Eventually, applying Lipinski’s rule of five46 to predict the probability of the tested compounds being orally active, all showed no violations in the four parameters (log P, molecular weight, number of H-bond donor groups and number of H-bond acceptor groups) except for compound 17 (three violations) and compound 20 (one violation), this was because compound 17 (tannic acid) is extremely hydrophilic with high molecular weight (Table 4).

Table 4 Drug-likeness of the tested compounds (Lipinski’s rule of five).

The overall data shows that compounds 16 (rosmarinic acid) and 17 (tannic acid) require structural modifications to improve their pharmacokinetic properties and to be suitable for oral administration.

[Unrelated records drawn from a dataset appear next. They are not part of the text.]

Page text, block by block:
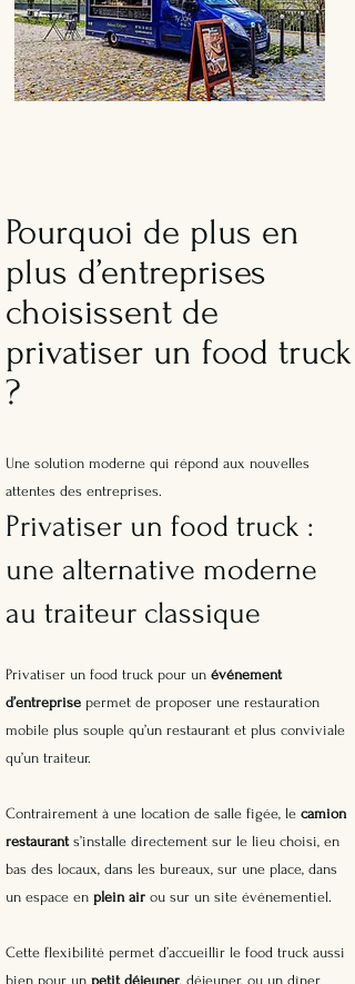
Pourquoi de plus en
plus d’entreprises
choisissent de
privatiser un food truck
?
Une solution moderne qui répond aux nouvelles
attentes des entreprises.
Privatiser un food truck :
une alternative moderne
au traiteur classique
Privatiser un food truck pour un événement
d’entreprise permet de proposer une restauration
mobile plus souple qu’un restaurant et plus conviviale
qu’un traiteur.
Contrairement à une location de salle figée, le camion
restaurants’installe directement sur le lieu choisi, en
bas des locaux, dans les bureaux, sur une place, dans
un espace en plein air ou sur un site événementiel.
Cette flexibilité permet d’accueillir le food truck aussi
bien pour un petit déjeuner, déjeuner, ou un dîner
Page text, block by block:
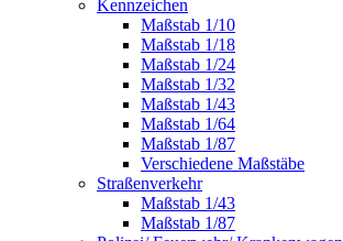
Kennzeichen
Maßstab 1/10
Maßstab 1/18
Maßstab 1/24
Maßstab 1/32
Maßstab 1/43
Maßstab 1/64
Maßstab 1/87
Verschiedene Maßstäbe
Straßenverkehr
Maßstab 1/43
Maßstab 1/87
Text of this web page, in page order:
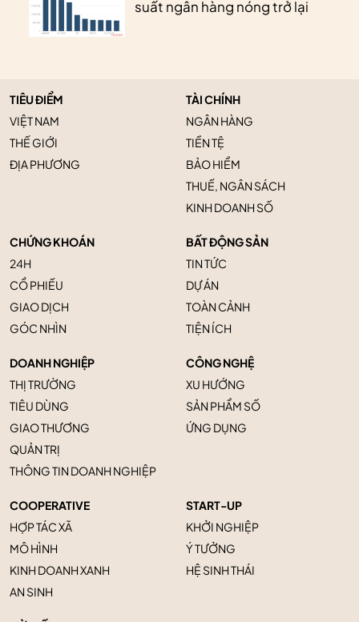
suất ngân hàng nóng trở lại
TIÊU ĐIỂM
VIỆT NAM
THẾ GIỚI
ĐỊA PHƯƠNG
TÀI CHÍNH
NGÂN HÀNG
TIỀN TỆ
BẢO HIỂM
THUẾ, NGÂN SÁCH
KINH DOANH SỐ
CHỨNG KHOÁN
24H
CỔ PHIẾU
GIAO DỊCH
GÓC NHÌN
BẤT ĐỘNG SẢN
TIN TỨC
DỰ ÁN
TOÀN CẢNH
TIỆN ÍCH
DOANH NGHIỆP
THỊ TRƯỜNG
TIÊU DÙNG
GIAO THƯƠNG
QUẢN TRỊ
THÔNG TIN DOANH NGHIỆP
CÔNG NGHỆ
XU HƯỚNG
SẢN PHẨM SỐ
ỨNG DỤNG
COOPERATIVE
HỢP TÁC XÃ
MÔ HÌNH
KINH DOANH XANH
AN SINH
START-UP
KHỞI NGHIỆP
Ý TƯỞNG
HỆ SINH THÁI

Toxicity profile of our most promising natural acids 16 and 17 against Mpro and was investigated through lazar toxicity predictor, the obtained results revealed that both (16) rosmarinic acid and (17) tannic acid are non-carcinogenic in mice, rats and rodents model, additionally, AAK1 showed to be non-mutagenic in Salmonella typhimurium model. With Maximum Recommended Daily Dose in Human equal 4.35 (mg/kg_bw/day) and 137.0 (mg/kg_bw/day) respectively.

Conclusion

The objective of this study was to find natural phenolic acids that can target SARS-CoV-2's main protease (Mpro) and adaptor-associated protein kinase 1 (AAK1) enzymes. The researchers employed several molecular modelling techniques such as pharmacophore mapping, molecular docking, molecular dynamics, and ADME studies. Rosmarinic acid (16) and 2,5-dihydroxybenzoic-5-O-glucoside (20) demonstrated remarkable binding affinities for both target enzymes and, as such, could act as dual inhibitors. Tannic acid (17) showed good potential in fitting all the required pharmacophoric features in AAK1 with the lowest docking score. These results were confirmed through pharmacophore mapping, molecular docking, and dynamic studies over 50 ns and extended to 100 ns. In terms of the ADME study, Rosmarinic acid has low bioavailability due to its high polarity and thus requires structural modification to improve its bioavailability as a promising dual target for COVID-19 prevention via main protease inhibition and endocytosis inhibition.